**PROBLEM TO SOLVE:** Would you please restate all of the entries exactly, apart from the pictures?

**DATA FOR THIS TASK:**
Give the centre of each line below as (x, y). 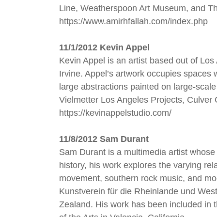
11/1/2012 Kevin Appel (104, 47)
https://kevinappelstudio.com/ (115, 113)
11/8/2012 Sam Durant (104, 139)
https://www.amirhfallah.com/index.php (133, 21)
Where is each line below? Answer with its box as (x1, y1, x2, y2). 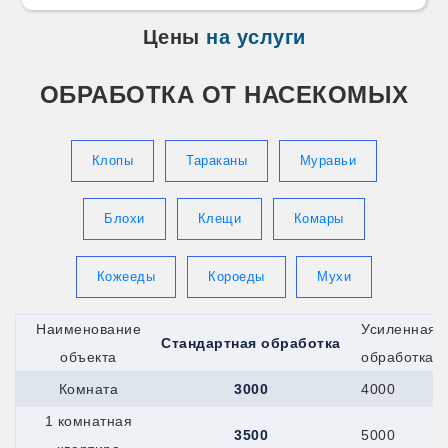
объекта (60, 348, 117, 365)
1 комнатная (44, 412, 133, 429)
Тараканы (186, 152, 247, 168)
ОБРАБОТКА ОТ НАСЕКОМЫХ (39, 80, 409, 108)
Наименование (36, 320, 141, 337)
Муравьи (299, 152, 357, 168)
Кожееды (96, 268, 156, 284)
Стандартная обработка (161, 334, 341, 351)
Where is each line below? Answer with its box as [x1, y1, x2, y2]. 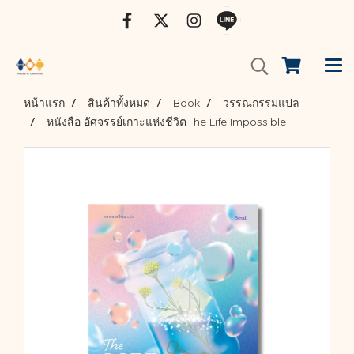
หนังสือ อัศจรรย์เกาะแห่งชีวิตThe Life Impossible [47, 115, 286, 129]
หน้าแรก [24, 96, 65, 110]
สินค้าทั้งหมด [88, 96, 150, 110]
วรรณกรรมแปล [223, 96, 299, 110]
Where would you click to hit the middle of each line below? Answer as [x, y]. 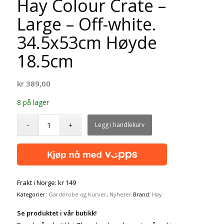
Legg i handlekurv [120, 124]
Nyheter [120, 194]
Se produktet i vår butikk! [57, 213]
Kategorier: [32, 194]
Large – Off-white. [86, 24]
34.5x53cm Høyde [87, 43]
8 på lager [33, 102]
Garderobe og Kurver [77, 194]
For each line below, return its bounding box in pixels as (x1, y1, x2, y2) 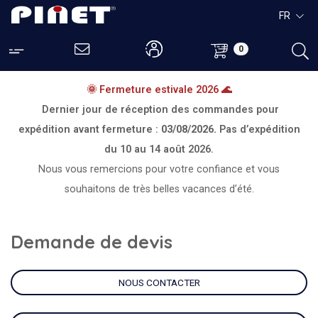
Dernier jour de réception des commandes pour (42, 104, 279, 116)
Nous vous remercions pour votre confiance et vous (38, 163, 280, 175)
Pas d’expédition (219, 124, 300, 136)
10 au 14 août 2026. (120, 143, 214, 155)
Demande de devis (11, 231, 172, 253)
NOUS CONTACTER (118, 277, 200, 288)
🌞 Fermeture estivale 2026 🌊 (87, 84, 231, 96)
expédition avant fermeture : (18, 124, 161, 136)
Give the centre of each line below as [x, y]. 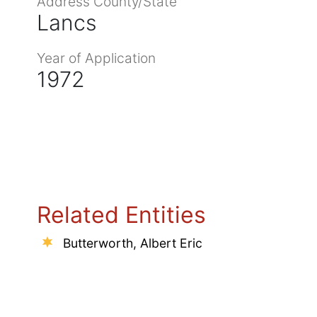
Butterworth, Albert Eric [133, 243]
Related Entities [121, 214]
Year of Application [96, 58]
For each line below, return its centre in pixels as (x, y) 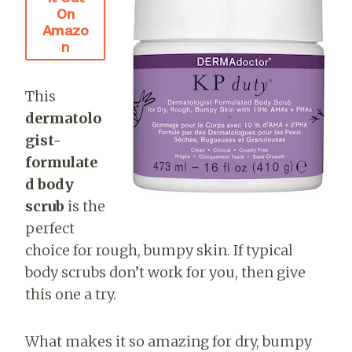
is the (85, 207)
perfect (50, 229)
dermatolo (63, 119)
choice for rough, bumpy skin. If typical (159, 251)
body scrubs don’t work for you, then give (165, 273)
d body (49, 185)
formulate (61, 163)
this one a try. (71, 295)
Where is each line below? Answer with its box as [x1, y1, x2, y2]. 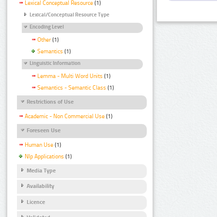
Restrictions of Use [27, 98, 74, 105]
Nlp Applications [25, 153, 64, 160]
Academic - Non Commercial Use [25, 113, 105, 120]
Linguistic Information [30, 60, 80, 66]
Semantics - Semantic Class [37, 84, 106, 91]
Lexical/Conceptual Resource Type [30, 12, 109, 18]
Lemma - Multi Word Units [37, 72, 103, 79]
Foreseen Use [27, 126, 61, 134]
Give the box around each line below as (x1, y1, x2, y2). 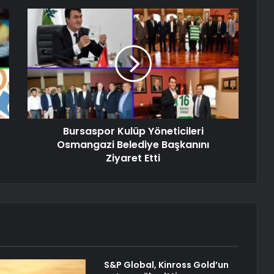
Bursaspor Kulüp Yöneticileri (62, 124, 204, 139)
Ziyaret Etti (106, 151, 160, 166)
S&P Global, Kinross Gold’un (103, 259, 229, 272)
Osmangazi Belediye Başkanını (57, 138, 209, 152)
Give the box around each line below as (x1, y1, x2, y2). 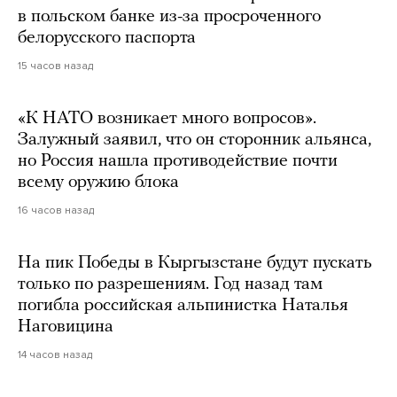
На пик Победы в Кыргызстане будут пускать (18, 253, 372, 272)
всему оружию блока (18, 173, 179, 191)
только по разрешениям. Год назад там (18, 275, 323, 293)
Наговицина (18, 317, 113, 336)
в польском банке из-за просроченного (18, 7, 321, 26)
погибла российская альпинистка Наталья (18, 296, 348, 315)
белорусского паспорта (18, 28, 196, 47)
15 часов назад (18, 58, 93, 72)
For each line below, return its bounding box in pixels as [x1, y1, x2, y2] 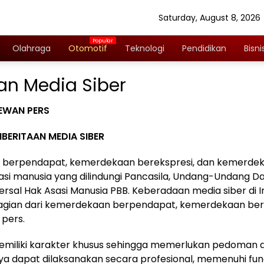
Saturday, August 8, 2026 [159, 11, 260, 24]
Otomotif [68, 42, 107, 54]
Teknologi [125, 42, 164, 54]
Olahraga [12, 42, 51, 54]
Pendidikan [182, 42, 226, 54]
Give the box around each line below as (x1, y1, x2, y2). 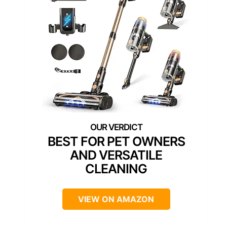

**EXERCISE OUTPUT:**
Give the centre of each line below as (x, y). 
11/1/2012 Kevin Appel (104, 47)
https://kevinappelstudio.com/ (115, 113)
11/8/2012 Sam Durant (104, 139)
https://www.amirhfallah.com/index.php (133, 21)
Where is each line below? Answer with its box as (x1, y1, x2, y2). 
объекта (60, 348, 117, 365)
1 комнатная (44, 412, 133, 429)
Тараканы (186, 152, 247, 168)
ОБРАБОТКА ОТ НАСЕКОМЫХ (39, 80, 409, 108)
Наименование (36, 320, 141, 337)
Муравьи (299, 152, 357, 168)
Кожееды (96, 268, 156, 284)
Стандартная обработка (161, 334, 341, 351)
Where is each line below? Answer with its box as [x1, y1, x2, y2]. 
หนังสือ อัศจรรย์เกาะแห่งชีวิตThe Life Impossible [47, 115, 286, 129]
หน้าแรก [24, 96, 65, 110]
สินค้าทั้งหมด [88, 96, 150, 110]
วรรณกรรมแปล [223, 96, 299, 110]
Where would you click to hit the middle of each line below? Answer as [x, y]. 
Legg i handlekurv [120, 124]
Nyheter [120, 194]
Se produktet i vår butikk! [57, 213]
Kategorier: [32, 194]
Large – Off-white. [86, 24]
34.5x53cm Høyde [87, 43]
8 på lager [33, 102]
Garderobe og Kurver [77, 194]
For each line below, return its bounding box in pixels as (x1, y1, x2, y2) 
Dernier jour de réception des commandes pour (42, 104, 279, 116)
Nous vous remercions pour votre confiance et vous (38, 163, 280, 175)
Pas d’expédition (219, 124, 300, 136)
10 au 14 août 2026. (120, 143, 214, 155)
Demande de devis (11, 231, 172, 253)
NOUS CONTACTER (118, 277, 200, 288)
🌞 Fermeture estivale 2026 🌊 (87, 84, 231, 96)
expédition avant fermeture : (18, 124, 161, 136)
Give the centre of each line below as [x, y]. 
Butterworth, Albert Eric [133, 243]
Related Entities [121, 214]
Year of Application [96, 58]
For each line below, return its centre in pixels as (x, y) 
is the (85, 207)
perfect (50, 229)
dermatolo (63, 119)
choice for rough, bumpy skin. If typical (159, 251)
body scrubs don’t work for you, then give (165, 273)
d body (49, 185)
formulate (61, 163)
this one a try. (71, 295)
Where is each line below? Answer with its box as [x1, y1, x2, y2]. 
Restrictions of Use [27, 98, 74, 105]
Nlp Applications [25, 153, 64, 160]
Academic - Non Commercial Use [25, 113, 105, 120]
Linguistic Information [30, 60, 80, 66]
Semantics - Semantic Class [37, 84, 106, 91]
Lexical/Conceptual Resource Type [30, 12, 109, 18]
Lemma - Multi Word Units [37, 72, 103, 79]
Foreseen Use [27, 126, 61, 134]
Give the box around each line below as (x1, y1, x2, y2). 
Bursaspor Kulüp Yöneticileri (62, 124, 204, 139)
Ziyaret Etti (106, 151, 160, 166)
S&P Global, Kinross Gold’un (103, 259, 229, 272)
Osmangazi Belediye Başkanını (57, 138, 209, 152)
Give the box around each line below as (x1, y1, x2, y2). 
На пик Победы в Кыргызстане будут пускать (18, 253, 372, 272)
всему оружию блока (18, 173, 179, 191)
только по разрешениям. Год назад там (18, 275, 323, 293)
Наговицина (18, 317, 113, 336)
в польском банке из-за просроченного (18, 7, 321, 26)
погибла российская альпинистка Наталья (18, 296, 348, 315)
белорусского паспорта (18, 28, 196, 47)
15 часов назад (18, 58, 93, 72)
For each line below, return its bounding box in pixels as [x1, y1, x2, y2] 
Saturday, August 8, 2026 [159, 11, 260, 24]
Otomotif [68, 42, 107, 54]
Teknologi [125, 42, 164, 54]
Olahraga [12, 42, 51, 54]
Pendidikan [182, 42, 226, 54]
Give the box around each line below as (x1, y1, x2, y2). 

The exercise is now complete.